→ What you should do
Only the lines from the beginning of the entries through the one that holds "Download the training" may appear in the answer, written out exactly and free of pictures.

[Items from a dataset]

========================================================================

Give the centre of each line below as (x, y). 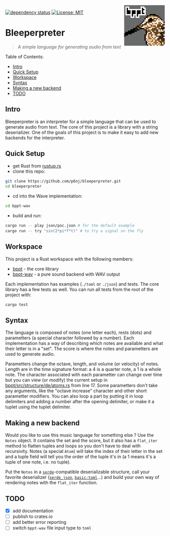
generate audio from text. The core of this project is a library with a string (82, 127)
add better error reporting (39, 522)
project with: (18, 295)
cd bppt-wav (18, 206)
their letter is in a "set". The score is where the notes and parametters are (82, 349)
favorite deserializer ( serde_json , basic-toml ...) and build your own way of (82, 477)
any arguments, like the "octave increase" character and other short (76, 391)
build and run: (27, 216)
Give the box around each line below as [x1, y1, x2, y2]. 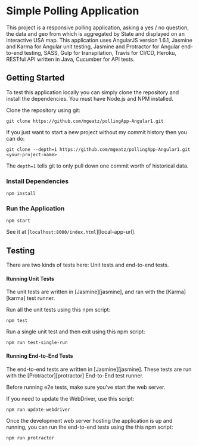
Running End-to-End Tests [6, 352, 73, 359]
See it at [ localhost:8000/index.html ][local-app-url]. [6, 228, 136, 236]
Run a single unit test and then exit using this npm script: [6, 328, 145, 335]
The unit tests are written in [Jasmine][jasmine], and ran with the [6, 288, 165, 296]
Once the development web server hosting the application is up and [6, 417, 173, 424]
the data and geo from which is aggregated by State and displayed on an [6, 30, 185, 37]
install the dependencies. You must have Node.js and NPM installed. [6, 95, 174, 102]
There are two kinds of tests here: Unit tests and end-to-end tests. [6, 261, 169, 269]
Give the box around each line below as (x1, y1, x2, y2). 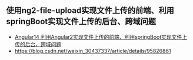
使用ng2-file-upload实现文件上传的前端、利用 (6, 5, 175, 16)
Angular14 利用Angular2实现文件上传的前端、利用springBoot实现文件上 (14, 33, 187, 40)
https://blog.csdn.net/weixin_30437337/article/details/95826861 (14, 47, 171, 54)
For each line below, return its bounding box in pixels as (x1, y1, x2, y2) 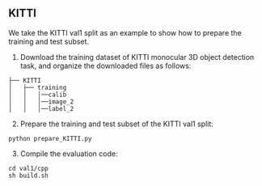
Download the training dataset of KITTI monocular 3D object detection (19, 52, 255, 61)
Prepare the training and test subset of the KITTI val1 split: (19, 119, 214, 129)
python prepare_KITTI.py (8, 134, 92, 142)
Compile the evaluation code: (19, 149, 118, 159)
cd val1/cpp (8, 164, 49, 172)
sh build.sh (8, 171, 49, 180)
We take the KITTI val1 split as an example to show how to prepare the (8, 27, 243, 37)
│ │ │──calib (8, 91, 67, 99)

========================================================================

→ Exercise output
Give the centre of each line below as (x, y). 
generate audio from text. The core of this project is a library with a string (82, 127)
add better error reporting (39, 522)
project with: (18, 295)
cd bppt-wav (18, 206)
their letter is in a "set". The score is where the notes and parametters are (82, 349)
favorite deserializer ( serde_json , basic-toml ...) and build your own way of (82, 477)
any arguments, like the "octave increase" character and other short (76, 391)
build and run: (27, 216)
Give the box around each line below as [x1, y1, x2, y2]. 
Running End-to-End Tests [6, 352, 73, 359]
See it at [ localhost:8000/index.html ][local-app-url]. [6, 228, 136, 236]
Run a single unit test and then exit using this npm script: [6, 328, 145, 335]
The unit tests are written in [Jasmine][jasmine], and ran with the [6, 288, 165, 296]
Once the development web server hosting the application is up and [6, 417, 173, 424]
the data and geo from which is aggregated by State and displayed on an [6, 30, 185, 37]
install the dependencies. You must have Node.js and NPM installed. [6, 95, 174, 102]
There are two kinds of tests here: Unit tests and end-to-end tests. [6, 261, 169, 269]
Give the box around each line below as (x1, y1, x2, y2). 
使用ng2-file-upload实现文件上传的前端、利用 (6, 5, 175, 16)
Angular14 利用Angular2实现文件上传的前端、利用springBoot实现文件上 (14, 33, 187, 40)
https://blog.csdn.net/weixin_30437337/article/details/95826861 (14, 47, 171, 54)
For each line below, return its bounding box in pixels as (x1, y1, x2, y2) 
Download the training dataset of KITTI monocular 3D object detection (19, 52, 255, 61)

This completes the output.